Variety of species that exist in a place or region. It can encompass all living species, from microorganisms to plants and vertebrate animals, or it may include only a group of species of interest in a particular study. It is typically measured as the number of different species and their relative quantity in a given area. This measurement is known as species richness. Examples of species diversity are the species richness of monkeys in Brazil, the species richness of orchids in Costa Rica, or the species richness of birds in the Dominican Republic.

Another way of measuring species diversity is through the use of an indicator called "taxonomic diversity," which takes into account the relationship between certain species and others. For example, a tropical cloud forest with 10 species of orchids and zero species of bromeliads is less wealthy than a similar forest that has five species of orchids and five species of bromeliads, as it represents greater taxonomic diversity.

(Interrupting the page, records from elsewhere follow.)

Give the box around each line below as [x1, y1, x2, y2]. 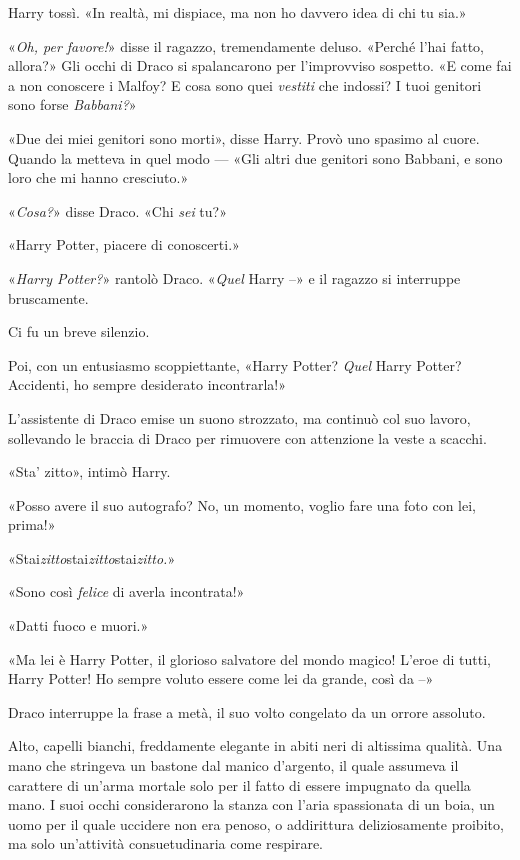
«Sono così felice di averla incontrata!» [8, 581, 245, 602]
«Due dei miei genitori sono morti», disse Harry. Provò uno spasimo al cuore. [8, 127, 480, 148]
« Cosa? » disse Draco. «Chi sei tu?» [8, 200, 227, 221]
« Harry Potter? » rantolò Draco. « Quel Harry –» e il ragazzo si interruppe [8, 267, 461, 288]
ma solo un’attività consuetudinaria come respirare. [8, 833, 324, 854]
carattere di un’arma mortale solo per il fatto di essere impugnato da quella [8, 774, 471, 795]
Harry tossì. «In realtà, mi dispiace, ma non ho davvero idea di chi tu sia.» [8, 2, 467, 22]
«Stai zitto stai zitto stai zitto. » [8, 547, 176, 568]
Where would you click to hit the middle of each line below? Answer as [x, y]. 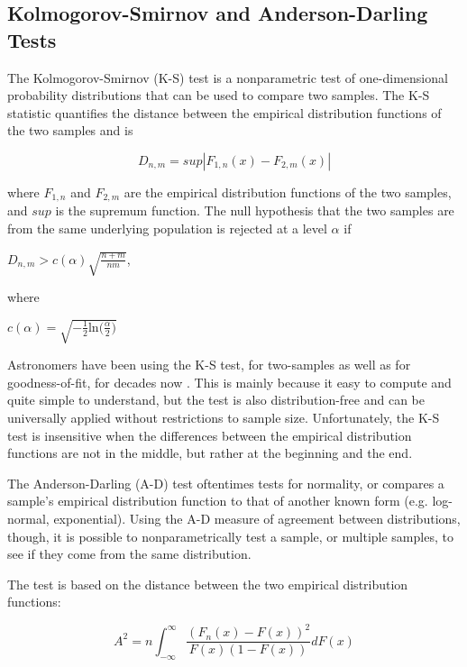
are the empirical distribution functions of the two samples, [288, 192]
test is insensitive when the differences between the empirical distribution [210, 435]
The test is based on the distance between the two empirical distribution [208, 584]
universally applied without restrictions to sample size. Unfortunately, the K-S [224, 417]
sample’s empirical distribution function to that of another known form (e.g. [218, 501]
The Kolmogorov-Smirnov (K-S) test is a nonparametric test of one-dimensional [228, 77]
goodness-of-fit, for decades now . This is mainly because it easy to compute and [229, 382]
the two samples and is [70, 130]
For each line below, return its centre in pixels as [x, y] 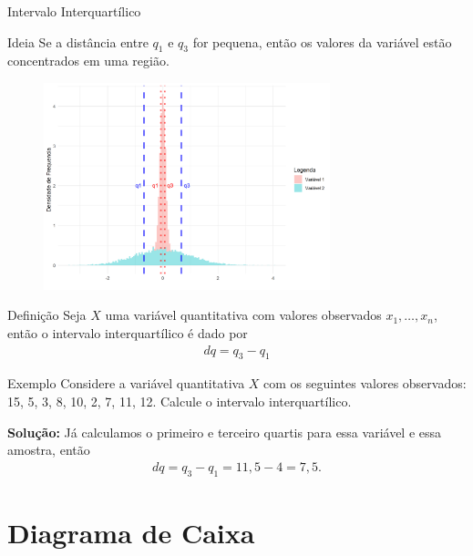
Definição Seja [47, 315]
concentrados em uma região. [88, 61]
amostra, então [49, 450]
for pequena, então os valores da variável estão [322, 41]
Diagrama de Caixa [131, 532]
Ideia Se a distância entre [78, 41]
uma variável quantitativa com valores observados [243, 315]
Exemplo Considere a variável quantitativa [126, 383]
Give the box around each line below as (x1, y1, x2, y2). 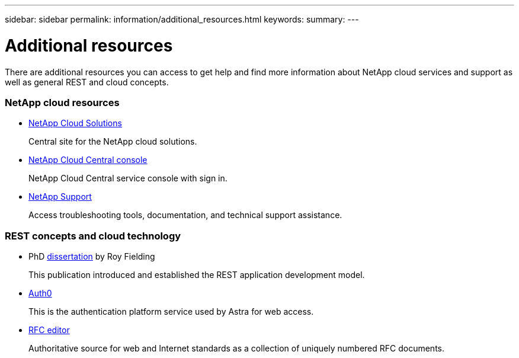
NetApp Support (28, 191, 92, 202)
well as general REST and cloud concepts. (5, 76, 169, 87)
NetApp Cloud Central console (28, 155, 148, 165)
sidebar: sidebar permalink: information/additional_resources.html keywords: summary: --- (5, 14, 359, 24)
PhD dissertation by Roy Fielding (28, 251, 155, 261)
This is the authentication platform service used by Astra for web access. (28, 306, 314, 317)
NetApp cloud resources (5, 96, 120, 108)
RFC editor (28, 325, 70, 335)
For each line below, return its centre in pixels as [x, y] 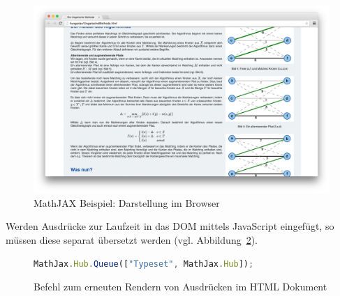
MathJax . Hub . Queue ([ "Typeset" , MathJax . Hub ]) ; [144, 264]
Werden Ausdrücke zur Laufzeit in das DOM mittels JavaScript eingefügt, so [170, 226]
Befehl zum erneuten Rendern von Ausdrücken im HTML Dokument [180, 287]
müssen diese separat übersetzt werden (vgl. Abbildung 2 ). [132, 239]
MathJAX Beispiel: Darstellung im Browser [127, 202]
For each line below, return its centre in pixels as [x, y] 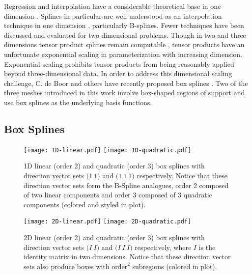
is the [207, 247]
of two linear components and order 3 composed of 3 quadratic [118, 195]
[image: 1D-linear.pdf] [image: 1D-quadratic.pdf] [108, 150]
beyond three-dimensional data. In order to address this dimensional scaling [118, 73]
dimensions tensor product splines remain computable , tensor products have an [124, 44]
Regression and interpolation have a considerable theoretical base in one [112, 6]
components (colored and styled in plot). [85, 204]
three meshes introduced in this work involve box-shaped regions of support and [125, 93]
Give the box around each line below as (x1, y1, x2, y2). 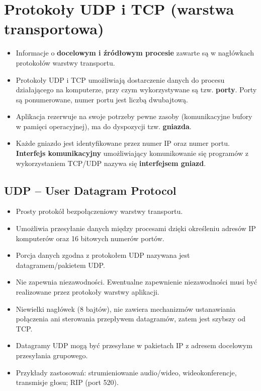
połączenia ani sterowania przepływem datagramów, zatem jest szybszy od (16, 313, 246, 324)
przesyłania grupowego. (16, 350, 88, 360)
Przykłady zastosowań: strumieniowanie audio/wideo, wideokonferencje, (16, 367, 237, 377)
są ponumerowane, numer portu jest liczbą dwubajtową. (16, 94, 188, 104)
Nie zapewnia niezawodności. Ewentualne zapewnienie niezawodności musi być (16, 276, 257, 287)
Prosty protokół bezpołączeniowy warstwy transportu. (16, 206, 183, 216)
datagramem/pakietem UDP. (16, 259, 105, 270)
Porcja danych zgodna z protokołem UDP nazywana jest (16, 250, 190, 260)
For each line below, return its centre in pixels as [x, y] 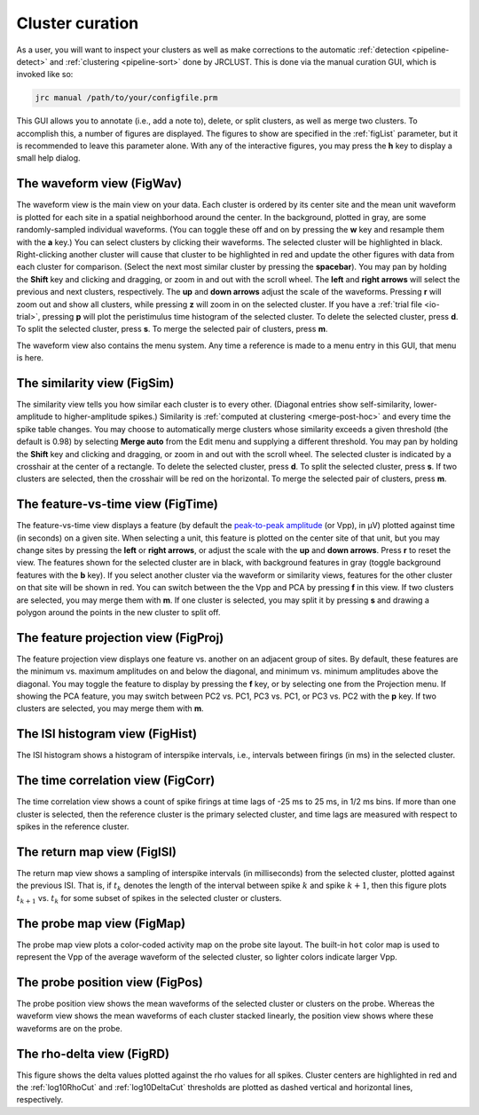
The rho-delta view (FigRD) [93, 1053]
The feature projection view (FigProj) [120, 638]
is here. [30, 358]
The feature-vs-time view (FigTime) [118, 505]
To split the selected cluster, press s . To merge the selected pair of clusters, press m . [172, 329]
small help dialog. [48, 158]
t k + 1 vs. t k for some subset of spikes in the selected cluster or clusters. [149, 899]
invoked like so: [45, 75]
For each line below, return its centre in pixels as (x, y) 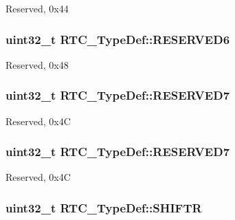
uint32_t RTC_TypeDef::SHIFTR (104, 207)
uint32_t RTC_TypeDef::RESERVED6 (118, 39)
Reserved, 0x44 (37, 8)
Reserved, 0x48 (37, 64)
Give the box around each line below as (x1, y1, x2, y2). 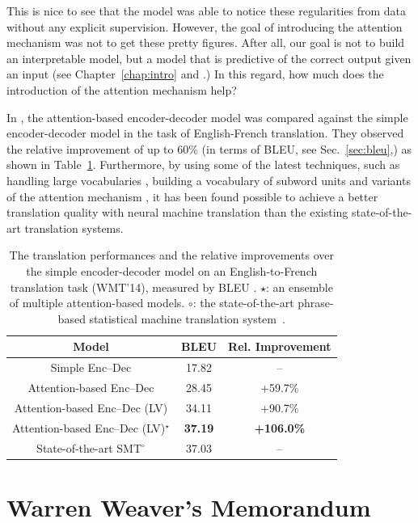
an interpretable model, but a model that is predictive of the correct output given (6, 49, 412, 66)
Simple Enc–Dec (50, 359, 132, 376)
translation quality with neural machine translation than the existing (6, 204, 348, 221)
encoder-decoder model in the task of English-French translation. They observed (6, 124, 404, 141)
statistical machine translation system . (89, 310, 285, 327)
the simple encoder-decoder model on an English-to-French (26, 262, 318, 279)
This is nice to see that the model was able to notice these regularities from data (6, 2, 407, 19)
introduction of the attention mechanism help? (6, 81, 237, 98)
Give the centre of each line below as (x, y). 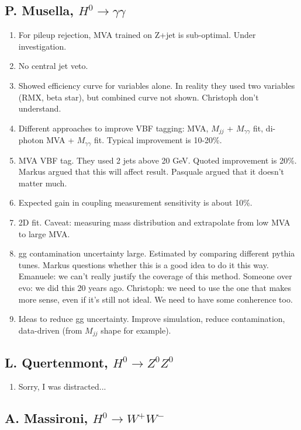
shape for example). (136, 330)
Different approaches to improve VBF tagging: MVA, (113, 128)
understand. (40, 108)
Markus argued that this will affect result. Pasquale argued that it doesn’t (151, 171)
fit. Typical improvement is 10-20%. (158, 140)
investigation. (42, 46)
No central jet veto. (53, 66)
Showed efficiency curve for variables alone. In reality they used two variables (157, 85)

It is also important to mention the existence of diversity indices developed by scientists that take into account other parameters, such as the relative abundance of species. Such indices assign a higher value when there are more individuals of a species per area unit. It is considered that a forest with a greater number of trees belonging to a specific species - for example, a species of pine tree - is richer than an area of equal size but with a smaller number of individuals of the same species.

Currently, most scientists estimate that there are some 33 million species in the world, although we only know of about 10%, and no more than 1.4 million have been formally described by taxonomists and have a scientific name registered in official literature.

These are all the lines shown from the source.